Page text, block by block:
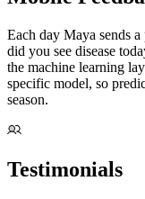
Each day Maya sends
did you see disease
the machine learning
specific model, so
season.
Testimonials
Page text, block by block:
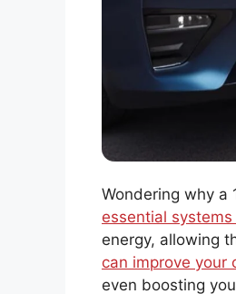
Wondering why a
essential
energy, allowing
can improve your
even boosting
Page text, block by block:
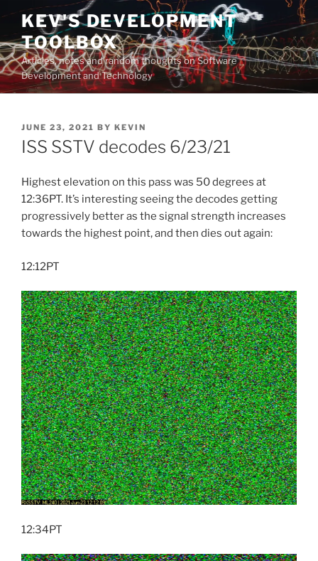
Skip
content
KEV'S DEVELOPMENT
TOOLBOX
Articles, notes and random thoughts on Software
Development and Technology
POSTED
ON
JUNE 23, 2021 BY KEVIN
ISS SSTV decodes 6/23/21
Highest elevation on this pass was 50 degrees at
12:36PT. It’s interesting seeing the decodes getting
progressively better as the signal strength increases
towards the highest point, and then dies out again:
12:12PT
12:34PT
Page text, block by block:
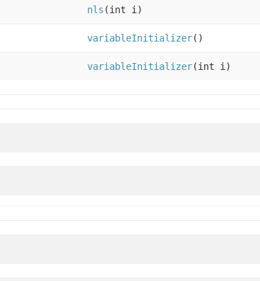
nls (int i)
variableInitializer()
variableInitializer(int i)
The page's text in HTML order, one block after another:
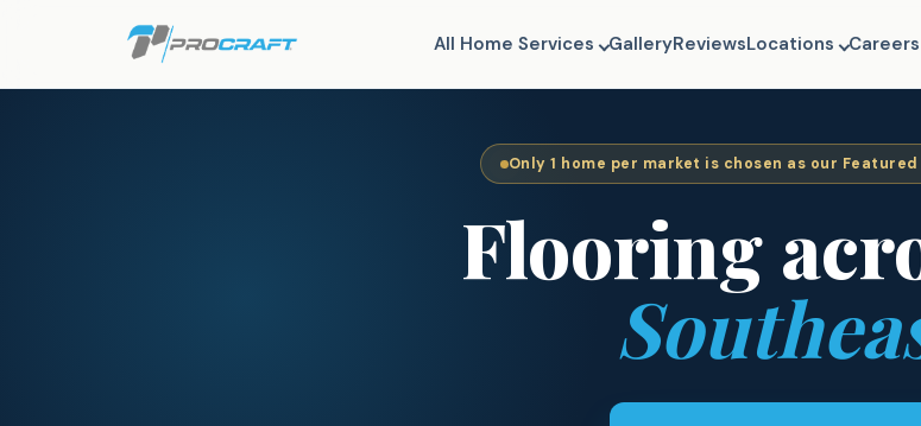
All Home Services GalleryReviewsLocations Careers
Only 1 home per market is chosen as our
Flooring
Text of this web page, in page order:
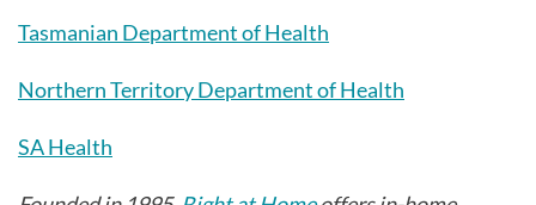
Tasmanian Department of Health
Northern Territory Department of Health
SA Health
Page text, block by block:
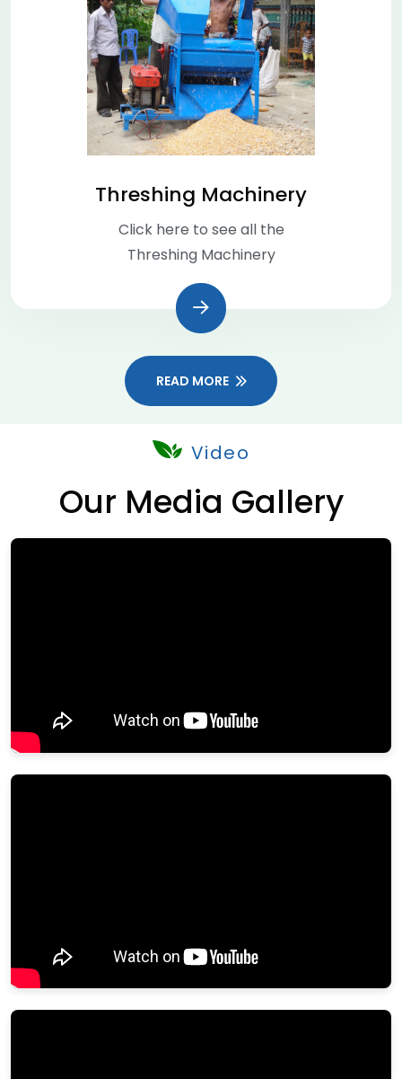
Threshing Machinery
Click here to see all the
Threshing Machinery
READ MORE
Video
Our Media Gallery
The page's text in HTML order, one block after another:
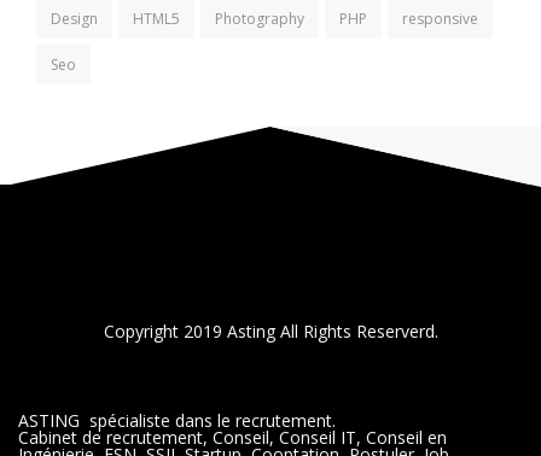
Design HTML5 Photography PHP responsive
Seo
Copyright 2019 Asting All Rights Reserverd.
ASTING spécialiste dans le recrutement.
Cabinet de recrutement, Conseil, Conseil IT, Conseil en
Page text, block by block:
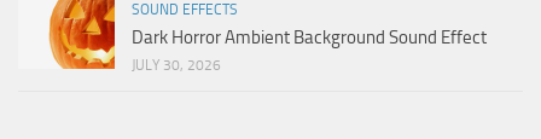
SOUND EFFECTS
Dark Horror Ambient Background Sound Effect
JULY 30, 2026
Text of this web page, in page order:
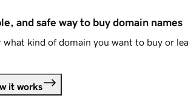
and safe way to buy domain names
what kind of domain you want to buy or
it works
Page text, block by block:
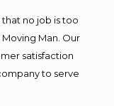
no job is too
Man. Our
satisfaction
to serve
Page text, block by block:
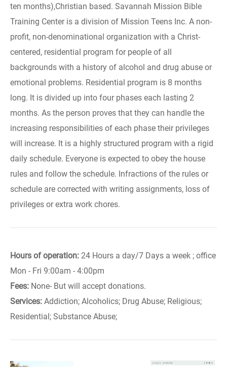
ten months),Christian based. Savannah Mission Bible
Training Center is a division of Mission Teens Inc. A non-
profit, non-denominational organization with a Christ-
centered, residential program for people of all
backgrounds with a history of alcohol and drug abuse or
emotional problems. Residential program is 8 months
long. It is divided up into four phases each lasting 2
months. As the person proves that they can handle the
increasing responsibilities of each phase their privileges
will increase. It is a highly structured program with a rigid
daily schedule. Everyone is expected to obey the house
rules and follow the schedule. Infractions of the rules or
schedule are corrected with writing assignments, loss of
privileges or extra work chores.
Hours of operation: 24 Hours a day/7 Days a week ; office
Mon - Fri 9:00am - 4:00pm
Fees: None- But will accept donations.
Services: Addiction; Alcoholics; Drug Abuse; Religious;
Residential; Substance Abuse;
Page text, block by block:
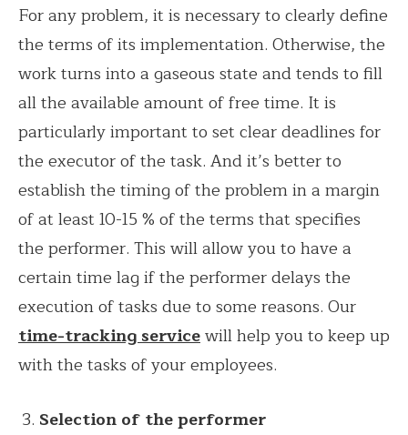
For any problem, it is necessary to clearly define
the terms of its implementation. Otherwise, the
work turns into a gaseous state and tends to fill
all the available amount of free time. It is
particularly important to set clear deadlines for
the executor of the task. And it’s better to
establish the timing of the problem in a margin
of at least 10-15 % of the terms that specifies
the performer. This will allow you to have a
certain time lag if the performer delays the
execution of tasks due to some reasons. Our
time-tracking servicewill help you to keep up
with the tasks of your employees.
Selection of the performer
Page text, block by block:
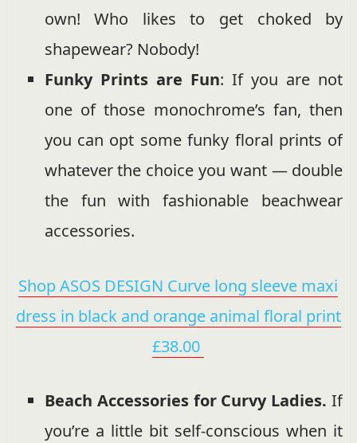
own! Who likes to get choked by
shapewear? Nobody!
Funky Prints are Fun: If you are not
one of those monochrome’s fan, then
you can opt some funky floral prints of
whatever the choice you want — double
the fun with fashionable beachwear
accessories.
Shop ASOS DESIGN Curve long sleeve maxi
dress in black and orange animal floral print
£38.00
Beach Accessories for Curvy Ladies.If
you’re a little bit self-conscious when it
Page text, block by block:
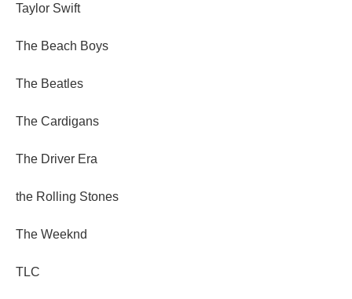
Taylor Swift
The Beach Boys
The Beatles
The Cardigans
The Driver Era
the Rolling Stones
The Weeknd
TLC
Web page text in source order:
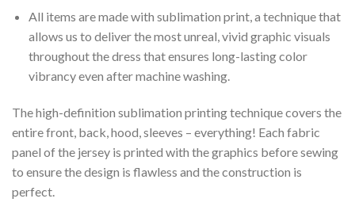
All items are made with sublimation print, a technique that
allows us to deliver the most unreal, vivid graphic visuals
throughout the dress that ensures long-lasting color
vibrancy even after machine washing.
The high-definition sublimation printing technique covers the
entire front, back, hood, sleeves – everything! Each fabric
panel of the jersey is printed with the graphics before sewing
to ensure the design is flawless and the construction is
perfect.
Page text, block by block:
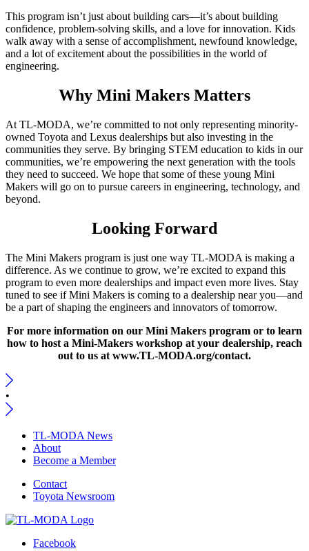
This program isn’t just about building cars—it’s about building
confidence, problem-solving skills, and a love for innovation. Kids
walk away with a sense of accomplishment, newfound knowledge,
and a lot of excitement about the possibilities in the world of
engineering.
Why Mini Makers Matters
At TL-MODA, we’re committed to not only representing minority-
owned Toyota and Lexus dealerships but also investing in the
communities they serve. By bringing STEM education to kids in our
communities, we’re empowering the next generation with the tools
they need to succeed. We hope that some of these young Mini
Makers will go on to pursue careers in engineering, technology, and
beyond.
Looking Forward
The Mini Makers program is just one way TL-MODA is making a
difference. As we continue to grow, we’re excited to expand this
program to even more dealerships and impact even more lives. Stay
tuned to see if Mini Makers is coming to a dealership near you—and
be a part of shaping the engineers and innovators of tomorrow.
For more information on our Mini Makers program or to learn
how to host a Mini-Makers workshop at your dealership, reach
out to us at www.TL-MODA.org/contact.
•
TL-MODA News
About
Become a Member
Contact
Toyota Newsroom
Facebook
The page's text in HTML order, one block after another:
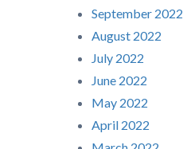
September 2022
August 2022
July 2022
June 2022
May 2022
April 2022
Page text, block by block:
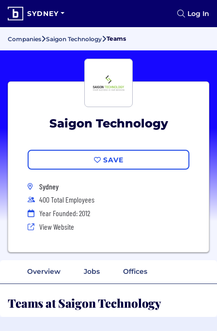
SYDNEY Log In
Companies Saigon Technology Teams
Saigon Technology
SAVE
Sydney
400 Total Employees
Year Founded: 2012
View Website
Overview Jobs Offices
Teams at Saigon Technology
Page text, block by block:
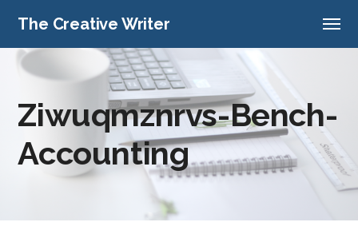
The Creative Writer
Ziwuqmznrvs-Bench-
Accounting
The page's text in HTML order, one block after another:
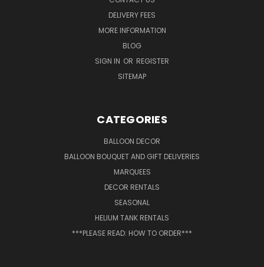
DELIVERY FEES
MORE INFORMATION
BLOG
SIGN IN OR REGISTER
SITEMAP
CATEGORIES
BALLOON DECOR
BALLOON BOUQUET AND GIFT DELIVERIES
MARQUEES
DECOR RENTALS
SEASONAL
HELIUM TANK RENTALS
***PLEASE READ: HOW TO ORDER***
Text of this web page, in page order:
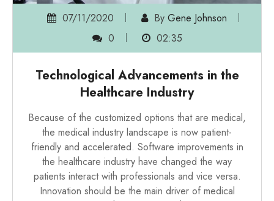
07/11/2020 By Gene Johnson
0
02:35
Technological Advancements in the
Healthcare Industry
Because of the customized options that are medical,
the medical industry landscape is now patient-
friendly and accelerated. Software improvements in
the healthcare industry have changed the way
patients interact with professionals and vice versa.
Innovation should be the main driver of medical
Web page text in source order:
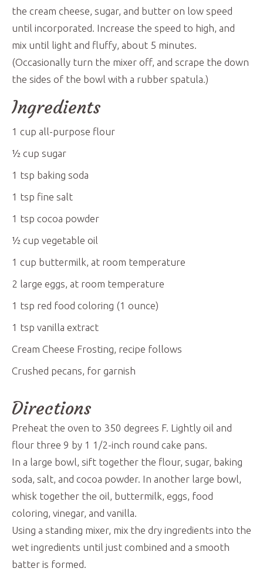
the cream cheese, sugar, and butter on low speed
until incorporated. Increase the speed to high, and
mix until light and fluffy, about 5 minutes.
(Occasionally turn the mixer off, and scrape the down
the sides of the bowl with a rubber spatula.)
Ingredients
1 cup all-purpose flour
½ cup sugar
1 tsp baking soda
1 tsp fine salt
1 tsp cocoa powder
½ cup vegetable oil
1 cup buttermilk, at room temperature
2 large eggs, at room temperature
1 tsp red food coloring (1 ounce)
1 tsp vanilla extract
Cream Cheese Frosting, recipe follows
Crushed pecans, for garnish
Directions
Preheat the oven to 350 degrees F. Lightly oil and
flour three 9 by 1 1/2-inch round cake pans.
In a large bowl, sift together the flour, sugar, baking
soda, salt, and cocoa powder. In another large bowl,
whisk together the oil, buttermilk, eggs, food
coloring, vinegar, and vanilla.
Using a standing mixer, mix the dry ingredients into the
wet ingredients until just combined and a smooth
batter is formed.
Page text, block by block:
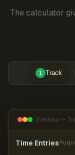
The calculator
1 Track
Everhour —
Time Entries
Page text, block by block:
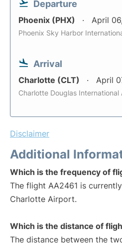
Departure
Phoenix (PHX) April
Phoenix Sky Harbor
Arrival
Charlotte (CLT) April
Charlotte Douglas International
Disclaimer
Additional
Which is the frequency of
The flight AA2461 is
Charlotte Airport.
Which is the distance of
The distance between the
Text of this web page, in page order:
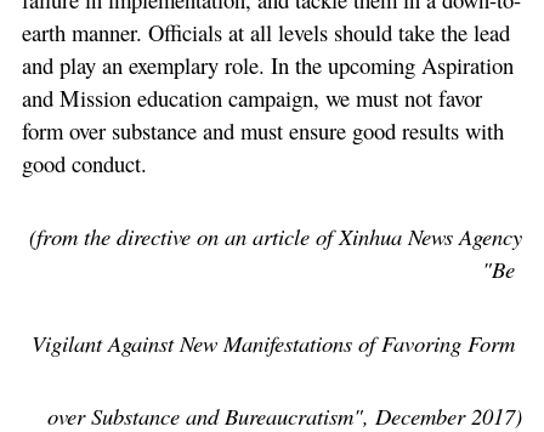
earth manner. Officials at all levels should take the lead
and play an exemplary role. In the upcoming Aspiration
and Mission education campaign, we must not favor
form over substance and must ensure good results with
good conduct.
(from the directive on an article of Xinhua News Agency
"Be
Vigilant Against New Manifestations of Favoring Form
over Substance and Bureaucratism", December 2017)
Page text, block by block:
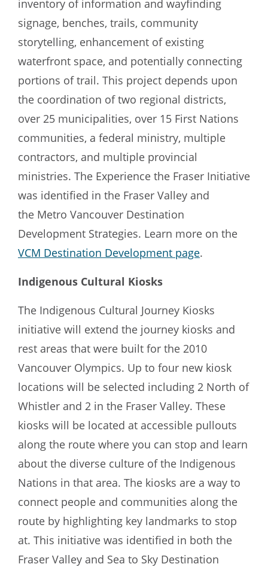
inventory of information and wayfinding
signage, benches, trails, community
storytelling, enhancement of existing
waterfront space, and potentially connecting
portions of trail. This project depends upon
the coordination of two regional districts,
over 25 municipalities, over 15 First Nations
communities, a federal ministry, multiple
contractors, and multiple provincial
ministries. The Experience the Fraser Initiative
was identified in the Fraser Valley and
the Metro Vancouver Destination
Development Strategies. Learn more on the
VCM Destination Development page.
Indigenous Cultural Kiosks
The Indigenous Cultural Journey Kiosks
initiative will extend the journey kiosks and
rest areas that were built for the 2010
Vancouver Olympics. Up to four new kiosk
locations will be selected including 2 North of
Whistler and 2 in the Fraser Valley. These
kiosks will be located at accessible pullouts
along the route where you can stop and learn
about the diverse culture of the Indigenous
Nations in that area. The kiosks are a way to
connect people and communities along the
route by highlighting key landmarks to stop
at. This initiative was identified in both the
Fraser Valley and Sea to Sky Destination

■ ■ ■ ■ ■

(What is being asked):
Reproduce the data above word for word from its first line through the line that holds "variableInitializer()", both ends included; skip pictures.

(Exercise output):
Page text, block by block:
Each day Maya sends
did you see disease
the machine learning
specific model, so
season.
Testimonials
Page text, block by block:
Wondering why a
essential
energy, allowing
can improve your
even boosting
Page text, block by block:
Skip
content
KEV'S DEVELOPMENT
TOOLBOX
Articles, notes and random thoughts on Software
Development and Technology
POSTED
ON
JUNE 23, 2021 BY KEVIN
ISS SSTV decodes 6/23/21
Highest elevation on this pass was 50 degrees at
12:36PT. It’s interesting seeing the decodes getting
progressively better as the signal strength increases
towards the highest point, and then dies out again:
12:12PT
12:34PT
Page text, block by block:
nls (int i)
variableInitializer()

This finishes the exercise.